Queridos hermanos y hermanas, ¡buenos días!
Ha concluido hace poco en la basílica de San Pedro la celebración eucarística con la cual hemos dado inicio a la Asamblea general ordinaria del Sínodo de los obispos. Los padres sinodales provenientes de todas las partes del mundo y reunidos en torno al sucesor de Pedro, reflexionarán durante tres semanas sobre la vocación y la misión de la familia en la Iglesia y en la sociedad, para lograr un atento discernimiento espiritual y pastoral.
Tendremos la mirada fija en Jesús para individuar, basándonos en sus enseñanzas de verdad y de misericordia, los caminos más oportunos para un compromiso adecuado de la Iglesia con las familias y para las familias de manera que el plan original del Creador para el hombre y la mujer pueda realizarse y obrar en toda su belleza y fuerza en el mundo de hoy.
La liturgia de este domingo propone justamente el texto fundamental del Libro del Génesis, sobre la complementariedad y reciprocidad entre el hombre y la mujer (cf. Gn 2, 18-24). Por eso –dice la Biblia– abandonará el varón a su padre y a su madre, se unirá a su mujer y serán los dos una sola carne, es decir, una sola vida, una sola existencia (cf. Gn 2, 24). En tal unidad los cónyuges transmiten la vida a los nuevos seres humanos: se convierten en padres. Participan de la potencia creadora de Dios mismo.
Pero, ¡atención! Dios es amor y se participa de su obra cuando se ama con Él y como Él. Con tal finalidad –dice san Pablo– el amor de Dios ha sido derramado en nuestros corazones por el Espíritu Santo que se nos ha dado (cf. Rm 5, 5). Y este es también el amor donado a los esposos en el sacramento del matrimonio.

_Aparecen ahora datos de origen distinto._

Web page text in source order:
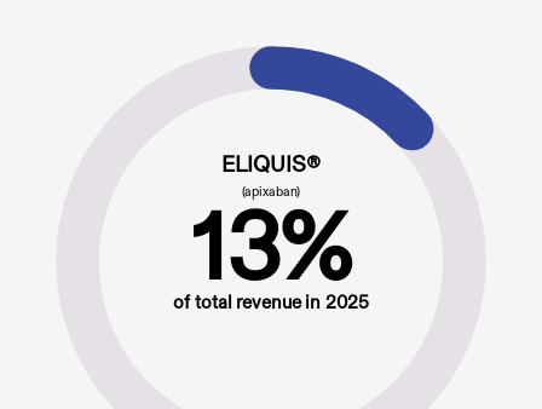
ELIQUIS®
(apixaban)
13%
of total revenue in 2025

Es el amor que alimenta su relación a través de alegrías y dolores, momentos serenos y difíciles.
Es el amor que suscita el deseo de generar hijos, de esperarlos, acogerlos, criarlos, educarlos.
Es el mismo amor que, en el Evangelio de hoy, Jesús manifiesta a los niños: «Dejad que los niños se acerquen a mí: no se lo impidáis, pues de los que son como ellos es el reino de Dios» (Mc 10, 14).

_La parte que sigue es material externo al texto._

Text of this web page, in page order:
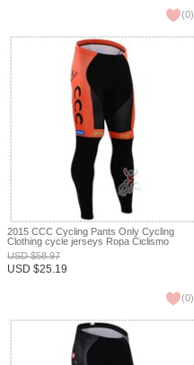
(0)
2015 CCC Cycling Pants Only Cycling
Clothing cycle jerseys Ropa Ciclismo
bicicletas maillot ciclismo XXS
USD$58.97
USD $25.19
(0)
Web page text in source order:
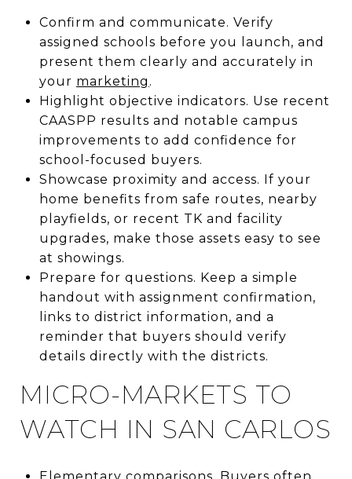
Confirm and communicate. Verify
assigned schools before you launch, and
present them clearly and accurately in
your marketing .
Highlight objective indicators. Use recent
CAASPP results and notable campus
improvements to add confidence for
school-focused buyers.
Showcase proximity and access. If your
home benefits from safe routes, nearby
playfields, or recent TK and facility
upgrades, make those assets easy to see
at showings.
Prepare for questions. Keep a simple
handout with assignment confirmation,
links to district information, and a
reminder that buyers should verify
details directly with the districts.
MICRO-MARKETS TO
WATCH IN SAN CARLOS
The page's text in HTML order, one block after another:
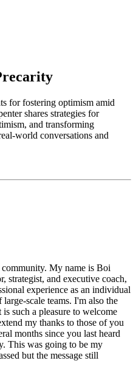
for fostering optimism amid
shares strategies for
and transforming
world conversations and
My name is Boi
strategist, and executive coach,
experience as an individual
scale teams. I'm also the
such a pleasure to welcome
my thanks to those of you
months since you last heard
This was going to be my
but the message still
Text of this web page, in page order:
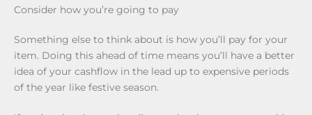
Consider how you’re going to pay
Something else to think about is how you’ll pay for your
item. Doing this ahead of time means you’ll have a better
idea of your cashflow in the lead up to expensive periods
of the year like festive season.

Pidamos hoy al Señor que todos los padres y los educadores del mundo, como también la sociedad entera, sean instrumentos de la acogida y el amor con el cual Jesús abraza a los más pequeños.
Él mira sus corazones con la ternura y la diligencia de un padre y al mismo tiempo de una madre.
Pienso en tantos niños hambrientos, abandonados, explotados, obligados a la guerra, rechazados. Es doloroso ver las imágenes de niños infelices, con la mirada perdida, que huyen de la pobreza y los conflictos, que llaman a nuestras puertas y a nuestros corazones implorando ayuda.
Que el Señor nos ayude a no ser una sociedad-fortaleza, sino una sociedad-familia, capaces de acoger con reglas adecuadas, pero acoger, acoger siempre, con amor.
Os invito a sostener con la oración los trabajos del Sínodo, para que el Espíritu Santo vuelva a los padres sinodales plenamente dóciles a sus inspiraciones.
Invocamos la materna intercesión de la Virgen María, uniéndonos espiritualmente a quienes en este momento, en el Santuario de Pompeya, recitan la «Súplica a la Virgen del Rosario».